Strengthening of failed members of PEB
The members of PEB which are failed due to the consideration of additional SL are strengthened by the provision of specific patterns of GIP at the failure locations indicated by software analysis (Ref. Table 5). For strengthening the failed members, it becomes necessary to increase the section modulus of the sections which gets increased by increasing the moment of inertia (MI) of the section. The MI of failed member sections is increased by enlarging the sections considering the additional provision of GIP in specific patterns and at particular locations. The specific patterns of GIP considered for strengthening the PEB members (columns and rafters) and their locations used in the analysis are given below.
-
Provision of GIP for columns
-
PC1: One GIP on one side flange i.e. the interior side of a column- Fig. 8 (a)
-
PC2: One GIP on each flange i.e. interior and exterior side of column-Fig. 8 (b)
-
PC3: Two GIP at each meeting place of flange and web i.e. four junctions of flange and web- Fig. 8 (c)
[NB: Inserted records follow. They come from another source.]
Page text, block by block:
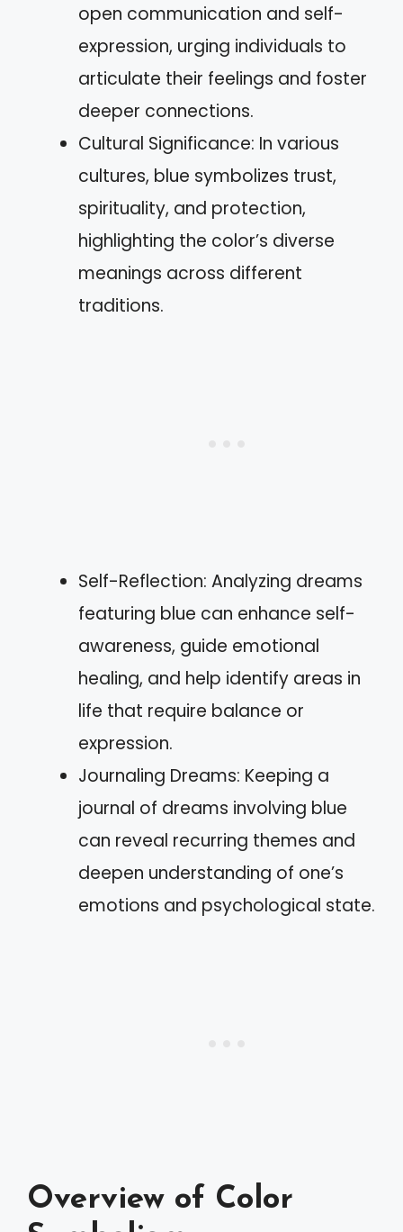
open communication and self-
expression, urging individuals to
articulate their feelings and foster
deeper connections.
Cultural Significance: In various
cultures, blue symbolizes trust,
spirituality, and protection,
highlighting the color’s diverse
meanings across different
traditions.
Self-Reflection: Analyzing dreams
featuring blue can enhance self-
awareness, guide emotional
healing, and help identify areas in
life that require balance or
expression.
Journaling Dreams: Keeping a
journal of dreams involving blue
can reveal recurring themes and
deepen understanding of one’s
emotions and psychological state.
Overview of Color
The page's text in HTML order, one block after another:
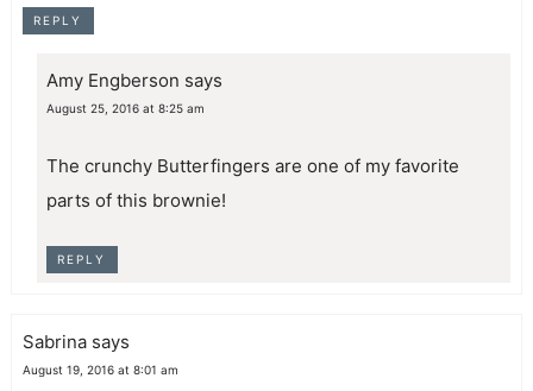
REPLY
Amy Engberson says
August 25, 2016 at 8:25 am
The crunchy Butterfingers are one of my favorite
parts of this brownie!
REPLY
Sabrina says
August 19, 2016 at 8:01 am
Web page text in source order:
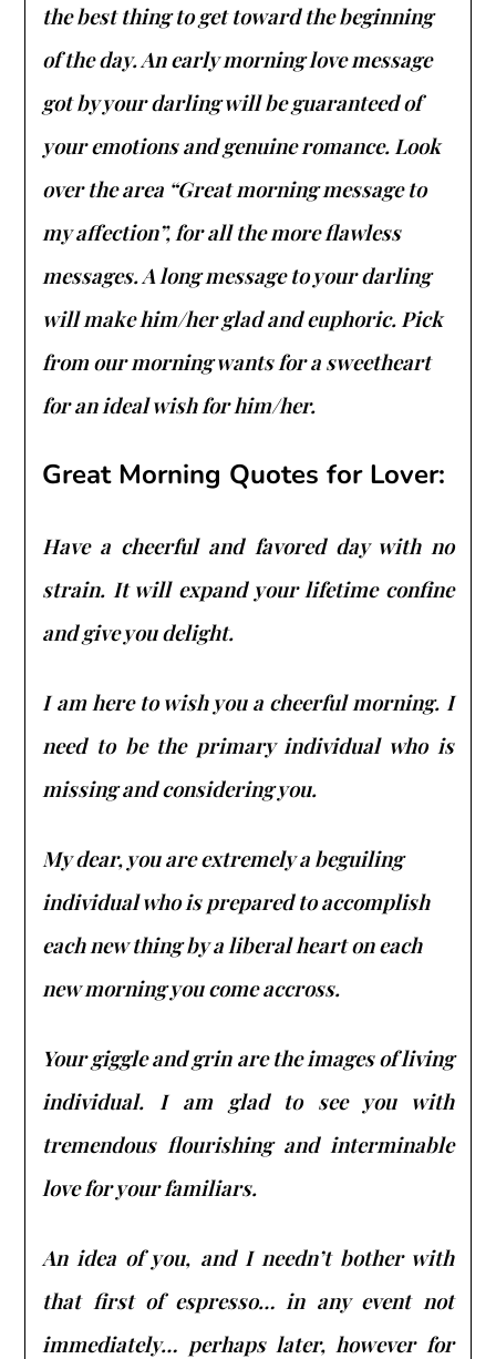
the best thing to get toward the beginning
of the day. An early morning love message
got by your darling will be guaranteed of
your emotions and genuine romance. Look
over the area “Great morning message to
my affection”, for all the more flawless
messages. A long message to your darling
will make him/her glad and euphoric. Pick
from our morning wants for a sweetheart
for an ideal wish for him/her.
Great Morning Quotes for Lover:
Have a cheerful and favored day with no
strain. It will expand your lifetime confine
and give you delight.
I am here to wish you a cheerful morning. I
need to be the primary individual who is
missing and considering you.
My dear, you are extremely a beguiling
individual who is prepared to accomplish
each new thing by a liberal heart on each
new morning you come accross.
Your giggle and grin are the images of living
individual. I am glad to see you with
tremendous flourishing and interminable
love for your familiars.
An idea of you, and I needn’t bother with
that first of espresso… in any event not
immediately… perhaps later, however for

Figure 8 (a, b, and c) GIP patterns for PEB columns
-
Provision of GIP for rafters
-
PR1: One GIP on the bottom face of the flange- Fig. 9a
-
PR2: Two GIP at each meeting place of flange and web i.e. four junctions of flange and web -Fig. 9b
These specific patterns of GIP are generated in the ‘section wizard’ tab of STAAD Pro software and then each such pattern is assigned to the failed members (columns and rafters) of PEB. After assigning a specific pattern to the failed members the analysis and design of PEB is performed. The failed column members of PEB were provided with the three different patterns viz. PC1, PC2, and PC3 as shown in Fig. 8 (a), Fig. 8 (b), and Fig. 8 (c) respectively. Similarly, the failed rafter members of PEB were provided with two different patterns viz. PR1 and PR2 as shown in Fig. 9 (a) and Fig. 9 (b) respectively.